First, we let u=1+e^(2x). To integrate with respect to u, we divide by the derivative of u, which is 2e^(2x):
int\ e^x/(1+e^(2x))\ dx=1/2int\ e^x/(e^(2x)*u)\ du=1/2int\ e^x/(e^x*e^x*u)\ du=
=1/2int\ 1/(e^x*u)\ du
To integrate with respect to u, we need everything expressed in terms of u, so we need to solve for what e^x is in terms of u:
u=1+e^(2x)
e^(2x)=u-1
2x=ln(u-1)
x=1/2ln(u-1)
x=ln((u-1)^(1/2))=ln(sqrt(u-1))
e^x=e^(ln(sqrt(u-1)))=sqrt(u-1)
Now we can plug this back into the integral:
=1/2int\ 1/(e^x*u)\ du=1/2int\ 1/(sqrt(u-1)*u)\ du
Next we will introduce a substitution with z=sqrt(u-1).

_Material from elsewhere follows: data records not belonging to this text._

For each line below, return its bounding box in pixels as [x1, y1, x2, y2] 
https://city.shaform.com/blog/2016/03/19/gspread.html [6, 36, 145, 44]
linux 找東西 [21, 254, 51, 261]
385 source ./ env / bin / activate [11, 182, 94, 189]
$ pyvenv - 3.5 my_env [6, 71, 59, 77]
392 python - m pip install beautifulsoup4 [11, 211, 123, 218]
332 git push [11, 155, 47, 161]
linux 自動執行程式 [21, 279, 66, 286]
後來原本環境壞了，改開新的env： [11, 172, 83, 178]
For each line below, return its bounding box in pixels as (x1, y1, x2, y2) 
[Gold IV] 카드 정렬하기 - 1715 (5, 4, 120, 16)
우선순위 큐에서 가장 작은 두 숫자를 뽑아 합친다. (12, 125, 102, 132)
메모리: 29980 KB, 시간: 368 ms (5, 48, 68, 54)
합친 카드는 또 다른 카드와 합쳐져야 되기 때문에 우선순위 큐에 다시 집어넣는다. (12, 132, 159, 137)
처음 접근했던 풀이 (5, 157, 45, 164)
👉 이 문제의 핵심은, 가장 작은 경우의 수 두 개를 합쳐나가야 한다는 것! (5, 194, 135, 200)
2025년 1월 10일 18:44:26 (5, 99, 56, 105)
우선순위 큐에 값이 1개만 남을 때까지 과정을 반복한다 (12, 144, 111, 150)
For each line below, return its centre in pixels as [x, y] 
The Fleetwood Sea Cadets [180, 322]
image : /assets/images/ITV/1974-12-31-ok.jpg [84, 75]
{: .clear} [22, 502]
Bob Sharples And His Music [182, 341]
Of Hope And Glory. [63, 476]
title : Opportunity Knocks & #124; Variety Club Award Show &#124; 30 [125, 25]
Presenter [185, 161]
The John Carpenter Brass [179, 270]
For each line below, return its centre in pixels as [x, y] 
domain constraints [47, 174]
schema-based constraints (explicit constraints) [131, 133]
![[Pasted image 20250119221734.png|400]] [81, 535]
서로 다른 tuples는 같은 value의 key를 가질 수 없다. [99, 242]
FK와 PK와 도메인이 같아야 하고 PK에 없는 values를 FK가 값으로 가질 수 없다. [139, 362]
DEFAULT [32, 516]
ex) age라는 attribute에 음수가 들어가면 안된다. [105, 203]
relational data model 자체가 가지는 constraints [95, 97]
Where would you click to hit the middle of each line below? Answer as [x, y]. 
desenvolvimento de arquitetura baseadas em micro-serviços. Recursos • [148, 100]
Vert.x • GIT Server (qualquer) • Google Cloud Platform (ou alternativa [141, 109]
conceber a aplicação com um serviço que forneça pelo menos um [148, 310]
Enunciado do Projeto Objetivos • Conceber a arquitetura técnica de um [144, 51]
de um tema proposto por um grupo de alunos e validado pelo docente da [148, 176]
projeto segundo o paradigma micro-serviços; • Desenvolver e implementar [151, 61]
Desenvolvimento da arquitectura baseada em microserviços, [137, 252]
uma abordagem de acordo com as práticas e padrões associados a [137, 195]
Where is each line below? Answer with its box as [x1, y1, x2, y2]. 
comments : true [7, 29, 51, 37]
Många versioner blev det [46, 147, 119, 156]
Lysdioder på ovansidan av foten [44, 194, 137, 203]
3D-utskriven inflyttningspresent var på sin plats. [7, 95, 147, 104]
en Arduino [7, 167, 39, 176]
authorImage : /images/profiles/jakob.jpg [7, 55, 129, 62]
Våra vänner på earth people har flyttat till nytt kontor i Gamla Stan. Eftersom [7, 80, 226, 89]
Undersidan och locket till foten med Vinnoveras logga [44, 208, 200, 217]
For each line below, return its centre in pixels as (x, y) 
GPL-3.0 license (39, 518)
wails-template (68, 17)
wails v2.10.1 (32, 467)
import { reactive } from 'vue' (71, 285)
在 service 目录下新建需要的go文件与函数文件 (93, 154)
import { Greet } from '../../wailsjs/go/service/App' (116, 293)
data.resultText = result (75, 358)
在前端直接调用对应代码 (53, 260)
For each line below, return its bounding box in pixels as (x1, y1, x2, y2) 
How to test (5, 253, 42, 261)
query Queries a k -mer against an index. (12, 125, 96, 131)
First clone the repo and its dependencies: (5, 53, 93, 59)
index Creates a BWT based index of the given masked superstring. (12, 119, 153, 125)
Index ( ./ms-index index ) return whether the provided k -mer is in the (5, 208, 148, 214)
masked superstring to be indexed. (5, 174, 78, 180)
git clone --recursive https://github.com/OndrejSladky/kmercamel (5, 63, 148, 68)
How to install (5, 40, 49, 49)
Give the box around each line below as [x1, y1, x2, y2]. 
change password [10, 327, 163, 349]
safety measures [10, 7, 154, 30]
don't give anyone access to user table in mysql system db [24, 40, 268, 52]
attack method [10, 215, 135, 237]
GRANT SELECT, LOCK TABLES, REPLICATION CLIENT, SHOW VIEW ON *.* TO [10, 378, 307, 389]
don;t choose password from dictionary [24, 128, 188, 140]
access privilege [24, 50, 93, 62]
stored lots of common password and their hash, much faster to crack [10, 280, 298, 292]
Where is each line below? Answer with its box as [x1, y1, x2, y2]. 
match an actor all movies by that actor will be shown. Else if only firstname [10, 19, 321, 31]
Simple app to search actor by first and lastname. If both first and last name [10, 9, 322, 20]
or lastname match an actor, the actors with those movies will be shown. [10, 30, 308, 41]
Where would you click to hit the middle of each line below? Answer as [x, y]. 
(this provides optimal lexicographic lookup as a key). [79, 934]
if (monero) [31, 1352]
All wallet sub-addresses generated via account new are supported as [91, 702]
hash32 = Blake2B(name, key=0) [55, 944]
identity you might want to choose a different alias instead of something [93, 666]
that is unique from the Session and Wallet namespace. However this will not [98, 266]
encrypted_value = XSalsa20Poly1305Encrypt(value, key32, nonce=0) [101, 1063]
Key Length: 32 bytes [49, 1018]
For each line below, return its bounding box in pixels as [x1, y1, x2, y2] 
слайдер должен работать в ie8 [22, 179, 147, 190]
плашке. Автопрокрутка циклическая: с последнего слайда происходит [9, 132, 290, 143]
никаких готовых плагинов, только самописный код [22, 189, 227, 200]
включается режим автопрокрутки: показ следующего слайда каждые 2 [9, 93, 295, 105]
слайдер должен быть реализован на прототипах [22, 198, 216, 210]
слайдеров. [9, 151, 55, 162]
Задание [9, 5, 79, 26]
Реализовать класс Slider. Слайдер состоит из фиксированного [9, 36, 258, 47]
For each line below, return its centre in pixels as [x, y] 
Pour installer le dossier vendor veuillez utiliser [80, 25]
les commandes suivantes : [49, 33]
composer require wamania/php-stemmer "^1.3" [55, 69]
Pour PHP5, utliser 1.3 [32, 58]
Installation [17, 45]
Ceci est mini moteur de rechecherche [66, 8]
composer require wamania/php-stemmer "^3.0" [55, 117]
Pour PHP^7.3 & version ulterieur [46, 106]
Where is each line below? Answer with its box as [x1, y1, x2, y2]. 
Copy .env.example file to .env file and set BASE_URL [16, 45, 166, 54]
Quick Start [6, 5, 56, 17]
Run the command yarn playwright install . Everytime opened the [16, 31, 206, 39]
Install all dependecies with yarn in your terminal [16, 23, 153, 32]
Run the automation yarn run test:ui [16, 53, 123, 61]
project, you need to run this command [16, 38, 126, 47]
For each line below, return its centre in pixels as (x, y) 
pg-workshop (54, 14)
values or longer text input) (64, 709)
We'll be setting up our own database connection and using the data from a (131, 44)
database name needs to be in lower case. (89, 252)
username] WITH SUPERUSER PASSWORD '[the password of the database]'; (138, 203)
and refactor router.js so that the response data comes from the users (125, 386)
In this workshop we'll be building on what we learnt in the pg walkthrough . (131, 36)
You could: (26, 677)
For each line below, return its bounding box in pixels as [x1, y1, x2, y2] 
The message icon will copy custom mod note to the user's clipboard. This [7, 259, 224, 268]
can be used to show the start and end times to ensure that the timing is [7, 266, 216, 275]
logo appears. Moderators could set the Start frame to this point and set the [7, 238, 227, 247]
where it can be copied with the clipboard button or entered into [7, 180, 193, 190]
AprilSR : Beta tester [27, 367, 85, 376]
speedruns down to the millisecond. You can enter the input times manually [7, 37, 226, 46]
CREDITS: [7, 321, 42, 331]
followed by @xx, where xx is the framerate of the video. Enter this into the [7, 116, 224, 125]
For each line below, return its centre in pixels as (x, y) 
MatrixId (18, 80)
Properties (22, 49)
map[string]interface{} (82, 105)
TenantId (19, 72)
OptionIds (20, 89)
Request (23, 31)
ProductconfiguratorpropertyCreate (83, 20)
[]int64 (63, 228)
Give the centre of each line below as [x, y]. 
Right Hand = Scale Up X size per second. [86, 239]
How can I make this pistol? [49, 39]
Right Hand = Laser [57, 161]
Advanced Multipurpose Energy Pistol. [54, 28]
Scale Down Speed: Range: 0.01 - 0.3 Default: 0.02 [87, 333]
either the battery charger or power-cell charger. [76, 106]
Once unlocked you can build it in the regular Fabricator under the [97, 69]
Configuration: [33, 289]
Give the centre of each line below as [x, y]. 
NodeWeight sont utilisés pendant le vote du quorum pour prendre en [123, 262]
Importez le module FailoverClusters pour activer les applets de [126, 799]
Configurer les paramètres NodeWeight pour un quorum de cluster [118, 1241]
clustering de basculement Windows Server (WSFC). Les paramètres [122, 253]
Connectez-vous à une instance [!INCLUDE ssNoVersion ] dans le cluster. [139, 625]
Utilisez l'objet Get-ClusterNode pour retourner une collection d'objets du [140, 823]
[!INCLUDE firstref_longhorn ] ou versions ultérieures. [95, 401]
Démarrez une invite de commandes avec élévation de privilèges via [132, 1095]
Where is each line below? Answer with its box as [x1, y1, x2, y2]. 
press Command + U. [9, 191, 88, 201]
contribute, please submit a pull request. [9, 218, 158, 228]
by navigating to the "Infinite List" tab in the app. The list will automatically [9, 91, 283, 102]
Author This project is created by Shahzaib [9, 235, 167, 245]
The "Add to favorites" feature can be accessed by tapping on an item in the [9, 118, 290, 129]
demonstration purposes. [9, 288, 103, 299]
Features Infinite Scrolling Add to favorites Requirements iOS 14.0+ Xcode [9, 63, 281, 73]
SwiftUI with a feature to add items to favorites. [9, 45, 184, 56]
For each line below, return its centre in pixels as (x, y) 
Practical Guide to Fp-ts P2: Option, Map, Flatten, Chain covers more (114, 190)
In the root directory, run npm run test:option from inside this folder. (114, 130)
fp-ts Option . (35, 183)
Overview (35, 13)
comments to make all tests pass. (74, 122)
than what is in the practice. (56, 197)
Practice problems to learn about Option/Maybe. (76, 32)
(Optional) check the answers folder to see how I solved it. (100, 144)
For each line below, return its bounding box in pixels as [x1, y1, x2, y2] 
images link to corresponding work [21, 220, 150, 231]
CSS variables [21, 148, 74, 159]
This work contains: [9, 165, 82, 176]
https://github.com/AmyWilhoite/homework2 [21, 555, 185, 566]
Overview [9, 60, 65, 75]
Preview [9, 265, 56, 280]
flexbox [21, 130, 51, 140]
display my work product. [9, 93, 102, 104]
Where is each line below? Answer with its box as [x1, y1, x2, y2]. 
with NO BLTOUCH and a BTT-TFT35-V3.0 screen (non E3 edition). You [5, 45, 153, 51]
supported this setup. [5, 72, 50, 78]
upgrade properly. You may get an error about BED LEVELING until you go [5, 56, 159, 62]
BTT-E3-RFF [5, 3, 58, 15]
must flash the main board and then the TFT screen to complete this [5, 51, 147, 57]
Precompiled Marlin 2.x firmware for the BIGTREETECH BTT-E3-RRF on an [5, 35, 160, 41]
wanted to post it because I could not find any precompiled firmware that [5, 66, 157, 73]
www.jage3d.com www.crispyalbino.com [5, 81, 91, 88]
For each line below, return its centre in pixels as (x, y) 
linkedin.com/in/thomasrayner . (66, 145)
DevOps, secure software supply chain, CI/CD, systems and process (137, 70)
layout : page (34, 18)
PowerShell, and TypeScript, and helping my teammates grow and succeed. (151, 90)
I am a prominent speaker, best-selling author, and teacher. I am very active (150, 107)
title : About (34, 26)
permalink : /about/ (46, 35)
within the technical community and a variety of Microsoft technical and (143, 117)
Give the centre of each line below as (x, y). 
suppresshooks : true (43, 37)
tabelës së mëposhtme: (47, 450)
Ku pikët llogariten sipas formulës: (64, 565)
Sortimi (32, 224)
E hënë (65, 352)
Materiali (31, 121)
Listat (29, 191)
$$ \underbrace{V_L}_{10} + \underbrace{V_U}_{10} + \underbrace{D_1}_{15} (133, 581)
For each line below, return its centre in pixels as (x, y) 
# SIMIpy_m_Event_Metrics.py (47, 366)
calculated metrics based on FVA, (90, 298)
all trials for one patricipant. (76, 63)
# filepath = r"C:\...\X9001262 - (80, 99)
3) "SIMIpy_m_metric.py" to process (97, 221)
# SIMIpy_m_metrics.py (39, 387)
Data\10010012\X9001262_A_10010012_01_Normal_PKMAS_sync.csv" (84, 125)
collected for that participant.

The derivative is:
(dz)/(du)=1/(2sqrt(u-1)
so we divide by it to integrate with respect to z (remember that dividing is the same as multiplying by the reciprocal):
1/2int\ 1/(sqrt(u-1)*u)\ du=1/2int\ 1/(sqrt(u-1)*u)*2sqrt(u-1)\ dz=
=2/2int\ 1/u\ dz
Now, we once again we have the wrong variable, so we need to solve for what u is equal to in terms of z:
z=sqrt(u-1)
u-1=z^2
u=z^2+1
This gives:
int\ 1/u\ dz=int\ 1/(1+z^2)\ dz
This is the common derivative of tan^-1(z), so we get:
int\ 1/(1+z^2)\ dz=tan^-1(z)+C
Undoing all the substitutions, we get:
tan^-1(z)+C=tan^-1(sqrt(u-1))+C=
=tan^-1(sqrt(1+e^(2x)-1))+C=tan^-1((e^(2x))^(1/2))+C=
=tan^-1(e^x)+C